There has been some discussion about radioactive waste coming to Utah, but like the rest of the world, Utahns don’t even care about the radiation entering their heads via cell phones, let alone radiation arriving by the railroad carful. However, Utahns do care about radiation entering the heads of their children in public schools. Each year, they tinker with public education by withholding a few dollars here, cynically patting the back of a few hardworking teachers there, and otherwise letting our school systems suffer everywhere.

Another indication that this is a mediocre legislative session is that there have been only two notable discussions about public education. One is the ongoing effort of legislators to scare their constituents into believing that sex education is actually sex training. It’s no irony that those constituents were born when the sex-education debate began. Now, as parents in their early 30s with children of high school age, they might find it wise to teach them how to avoid teen pregnancies. Alas, they don’t.

At my 15-year high school reunion, I won a prize for being the most recently married. There was nearly a tie, but the other person was on his second marriage so he was disqualified. A prize went out to the couple with the most kids. Another prize went to a classmate who was already a grandmother. I know a great-grandmother under 50. The apples aren’t falling far from the trees, senators.

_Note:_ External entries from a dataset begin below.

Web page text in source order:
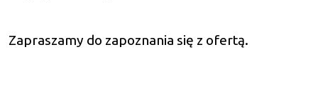
Zapraszamy do zapoznania się z ofertą.
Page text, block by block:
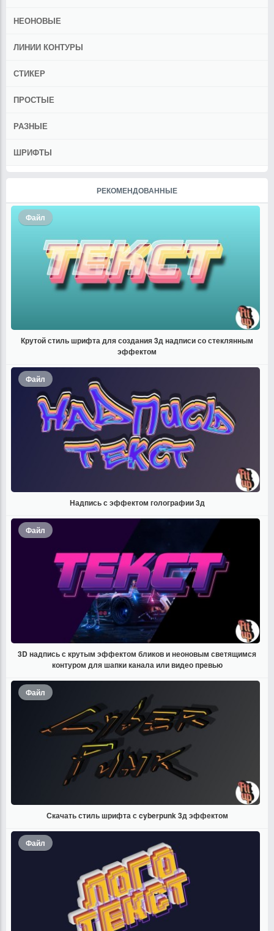
НЕОНОВЫЕ
ЛИНИИ КОНТУРЫ
СТИКЕР
ПРОСТЫЕ
РАЗНЫЕ
ШРИФТЫ
РЕКОМЕНДОВАННЫЕ
Файл
Крутой стиль шрифта для создания 3д надписи со стеклянным
эффектом
Файл
Надпись с эффектом голографии 3д
Файл
3D надпись с крутым эффектом бликов и неоновым светящимся
контуром для шапки канала или видео превью
Файл
Скачать стиль шрифта с cyberpunk 3д эффектом
Файл
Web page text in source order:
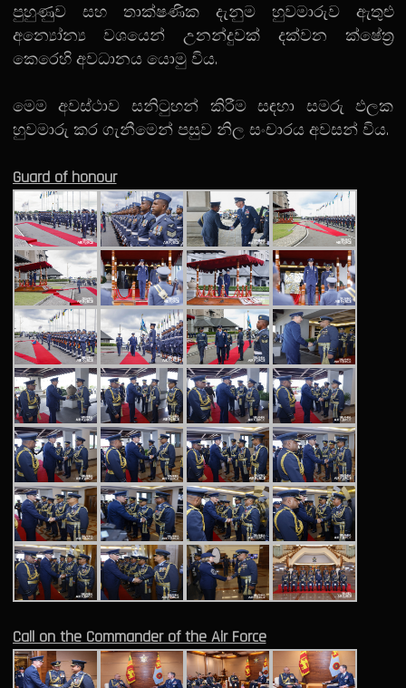
පුහුණුව සහ තාක්ෂණික දැනුම හුවමාරුව ඇතුළු
අන්‍යෝන්‍ය වශයෙන් උනන්දුවක් දක්වන ක්ෂේත්‍ර
කෙරෙහි අවධානය යොමු විය.
මෙම අවස්ථාව සනිටුහන් කිරීම සඳහා සමරු ඵලක
හුවමාරු කර ගැනීමෙන් පසුව නිල සංචාරය අවසන් විය.
Guard of honour
Call on the Commander of the Air Force
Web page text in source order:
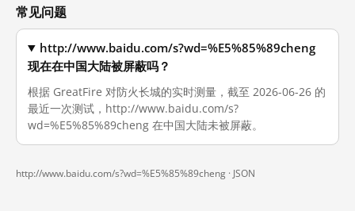
常见问题
http://www.baidu.com/s?wd=%E5%85%89cheng
现在在中国大陆被屏蔽吗？
根据 GreatFire 对防火长城的实时测量，截至 2026-06-26 的
最近一次测试，http://www.baidu.com/s?
wd=%E5%85%89cheng 在中国大陆未被屏蔽。
http://www.baidu.com/s?wd=%E5%85%89cheng · JSON
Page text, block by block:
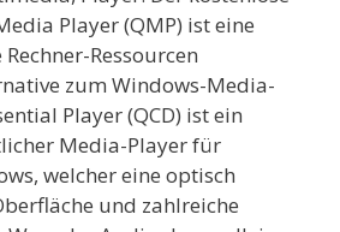
Player (QMP) ist eine
Ressourcen
zum Windows-Media-
Player (QCD) ist ein
Media-Player für
welcher eine optisch
und zahlreiche
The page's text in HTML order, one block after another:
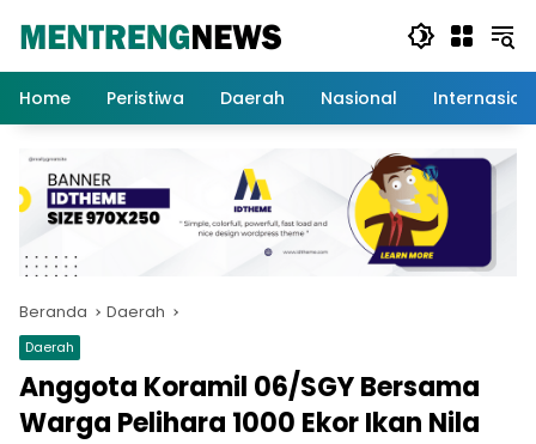
Home
Peristiwa Daerah Nasional
Beranda Daerah
Daerah
Anggota Koramil 06/SGY Bersama
Warga Pelihara 1000 Ekor Ikan Nila
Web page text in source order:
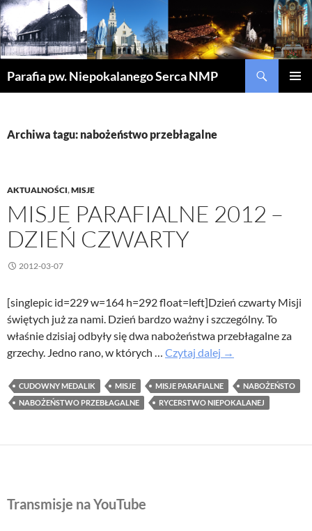
Parafia pw. Niepokalanego Serca NMP
Archiwa tagu: nabożeństwo przebłagalne
AKTUALNOŚCI,MISJE
MISJE PARAFIALNE 2012 –
DZIEŃ CZWARTY
2012-03-07
[singlepic id=229 w=164 h=292 float=left]Dzień czwarty Misji
świętych już za nami. Dzień bardzo ważny i szczególny. To
właśnie dzisiaj odbyły się dwa nabożeństwa przebłagalne za
grzechy. Jedno rano, w których … Czytaj dalej Misje
2012
–
→
CUDOWNY MEDALIK MISJE MISJE PARAFIALNE
NABOŻEŃSTO
NABOŻEŃSTWO PRZEBŁAGALNE
RYCERSTWO NIEPOKALANEJ
Transmisje na YouTube
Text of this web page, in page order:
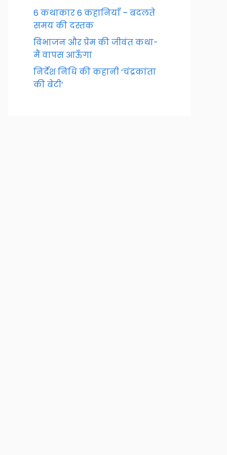
6 कथाकार 6 कहानियाँ – बदलते
समय की दस्तक
विभाजन और प्रेम की जीवंत कथा-
मैं वापस आऊँगा
निर्देश निधि की कहानी ‘चंद्रकांता
की बेटी’
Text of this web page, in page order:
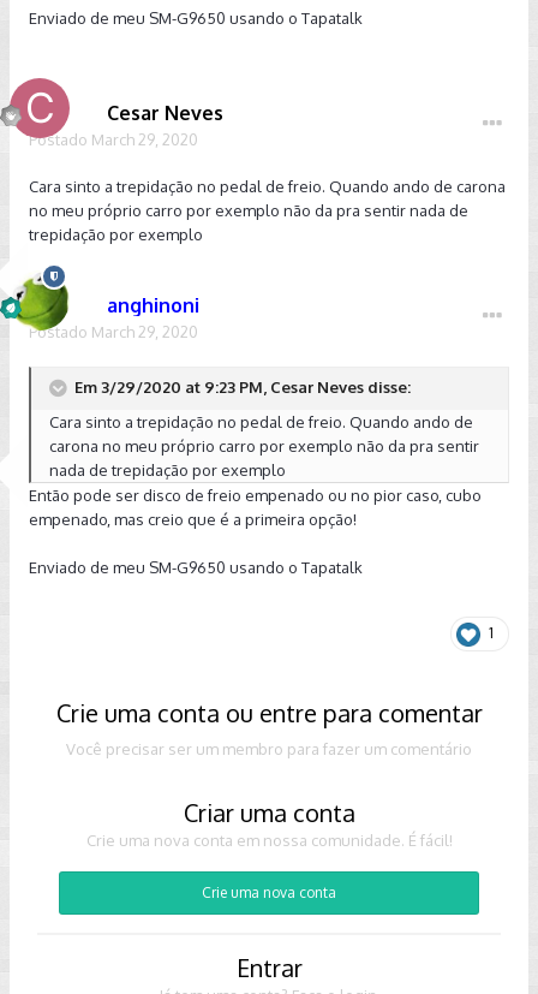
Enviado de meu SM-G9650 usando o Tapatalk
Cesar Neves
Postado March 29, 2020
Cara sinto a trepidação no pedal de freio. Quando ando de carona
no meu próprio carro por exemplo não da pra sentir nada de
trepidação por exemplo
anghinoni
Postado March 29, 2020
Em 3/29/2020 at 9:23 PM, Cesar Neves disse:
Cara sinto a trepidação no pedal de freio. Quando ando de
carona no meu próprio carro por exemplo não da pra sentir
nada de trepidação por exemplo
Então pode ser disco de freio empenado ou no pior caso, cubo
empenado, mas creio que é a primeira opção!
Enviado de meu SM-G9650 usando o Tapatalk
1
Crie uma conta ou entre para comentar
Você precisar ser um membro para fazer um comentário
Criar uma conta
Crie uma nova conta em nossa comunidade. É fácil!
Crie uma nova conta
Entrar
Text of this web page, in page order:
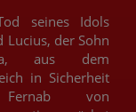
seines Idols
der Sohn
aus dem
in Sicherheit
Fernab von
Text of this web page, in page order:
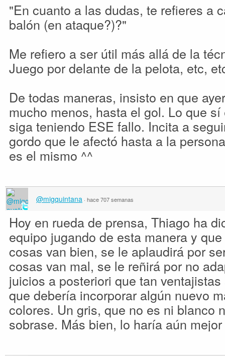
"En cuanto a las dudas, te refieres a
balón (en ataque?)?"
Me refiero a ser útil más allá de la
Juego por delante de la pelota, etc,
De todas maneras, insisto en que
mucho menos, hasta el gol. Lo que
siga teniendo ESE fallo. Incita a
gordo que le afectó hasta a la
es el mismo ^^
@migquintana · hace 707 semanas
Hoy en rueda de prensa, Thiago ha
equipo jugando de esta manera y
cosas van bien, se le aplaudirá por
cosas van mal, se le reñirá por no
juicios a posteriori que tan
que debería incorporar algún nuevo
colores. Un gris, que no es ni blanco
sobrase. Más bien, lo haría aún
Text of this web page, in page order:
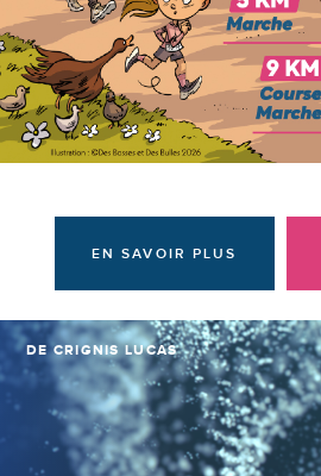
Actualités
Prendre rendez-vous
EN SAVOIR PLUS
DE CRIGNIS LUCAS
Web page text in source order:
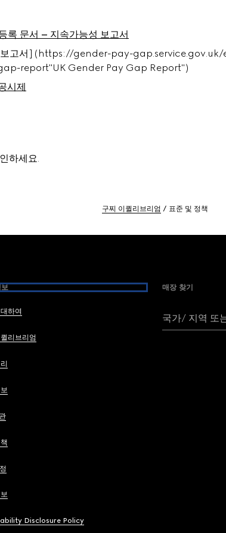
록 문서 – 지속가능성 보고서
보고서](https://gender-pay-
report"UK Gender Pay Gap Report")
시제
하세요.
구찌 이퀼리브리엄 표준 및 정책
보
하여
리브리엄
Disclosure Policy
매장 찾기
국가/ 지역 또
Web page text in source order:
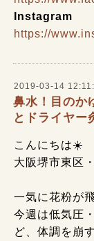
Instagram
https://
2019-03-14
鼻水！目のか
とドライヤー
こんにちは☀️
大阪堺市東区
一気に花粉が
今週は低気圧
ど、体調を崩
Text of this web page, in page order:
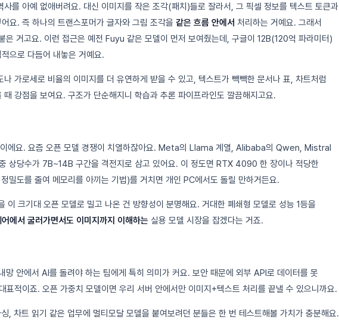
사를 아예 없애버려요. 대신 이미지를 작은 조각(패치)들로 잘라서, 그 픽셀 정보를 텍스트 토큰과
요. 즉 하나의 트랜스포머가 글자와 그림 조각을 같은 흐름 안에서 처리하는 거예요. 그래서
거고요. 이런 접근은 예전 Fuyu 같은 모델이 먼저 보여줬는데, 구글이 12B(120억 파라미터)
으로 다듬어 내놓은 거예요.
나 가로세로 비율의 이미지를 더 유연하게 받을 수 있고, 텍스트가 빽빽한 문서나 표, 차트처럼
때 강점을 보여요. 구조가 단순해지니 학습과 추론 파이프라인도 깔끔해지고요.
이에요. 요즘 오픈 모델 경쟁이 치열하잖아요. Meta의 Llama 계열, Alibaba의 Qwen, Mistral
상당수가 7B~14B 구간을 격전지로 삼고 있어요. 이 정도면 RTX 4090 한 장이나 적당한
도를 줄여 메모리를 아끼는 기법)를 거치면 개인 PC에서도 돌릴 만하거든요.
이 크기대 오픈 모델로 밀고 나온 건 방향성이 분명해요. 거대한 폐쇄형 모델로 성능 1등을
에서 굴러가면서도 이미지까지 이해하는 실용 모델 시장을 잡겠다는 거죠.
망 안에서 AI를 돌려야 하는 팀에게 특히 의미가 커요. 보안 때문에 외부 API로 데이터를 못
표적이죠. 오픈 가중치 모델이면 우리 서버 안에서만 이미지+텍스트 처리를 끝낼 수 있으니까요.
, 차트 읽기 같은 업무에 멀티모달 모델을 붙여보려던 분들은 한 번 테스트해볼 가치가 충분해요.
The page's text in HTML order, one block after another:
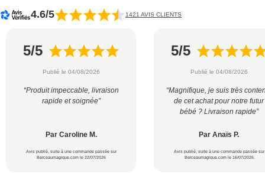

A major voice against sex education has been Draper Republican Sen. Howard Stephenson. He helped kill a bill that would have modified what teachers could discuss in a sex-education class. It appears that allowing the word “contraception” in sex-education classes helped doom that bill. Am I missing something?

Stephenson told The Salt Lake Tribune that, “Human sexuality is a very private, personal and intimate thing, and discussions of it in groups is not always positive or beneficial.” His solution? To put sex education online. But kids all over Utah—even good kids like Stephenson’s five—can already find that personal sex message with easily accessible online porn. Nor is that online porn hidden from the 15 children of three other prominent members of the Senate Education Committee: Curtis Bramble, Margaret Dayton and Karen Morgan. Parents with bucketloads of kids passing judgment on contraception, but nondrinkers passing laws about drinking—yep, this is Utah, all right.

I don’t disparage the senators for having more kids than the average taxpaying American family. With three of my own, I’m guilty, too. I’m also pretty sure the senators’ initial sex education was indeed as private, personal and intimate as mine—given I drove a roomy Pontiac at the time. Since they’re constrained by Senate decorum, I’ll go ahead and claim for all of us that our locker-room and pig-farm sex educations were adequate labs to “learn about sex,” but they weren’t so hot when it came to teaching us when to stop, when to seek advice or how to avoid a sexually transmitted diseases or pregnancy. Damn! If only we had the Internet back then.

The other education discussion came from Sen. Chris Buttars, who proposed that Utah eliminate the 12th grade in order to save millions of dollars of state budget. There must be a couple million Utahns who are either products of the Utah school system or still in it. Yet, Buttars claimed that his stance was valid, since if you asked 100 parents or students about their senior high school year experience, many would say it was a waste of time. I could find 100 people who would claim that diets are a waste of time, too, but it wouldn’t warrant a Senate bill that bans eating.

In another signal that these are the End Times, Buttars not only acquiesced to common sense and modified his position to that of making the 12th grade optional, but he removed his bill from consideration for this year, as well. He wants to revive the bill next year. Claiming he was “misunderstood,” his new, clear thinking allows for discounts to first-year college students who leave high school early and it increases the current Centennial Scholarship payment of $1,000 for students who leave school early. Well, OK. I kind of like that plan. When I was in school, kids who quit the 12th grade weren’t called Centennial Scholars. They were called dropouts, and they didn’t get a nickel. I think I’ll become a Republican after all.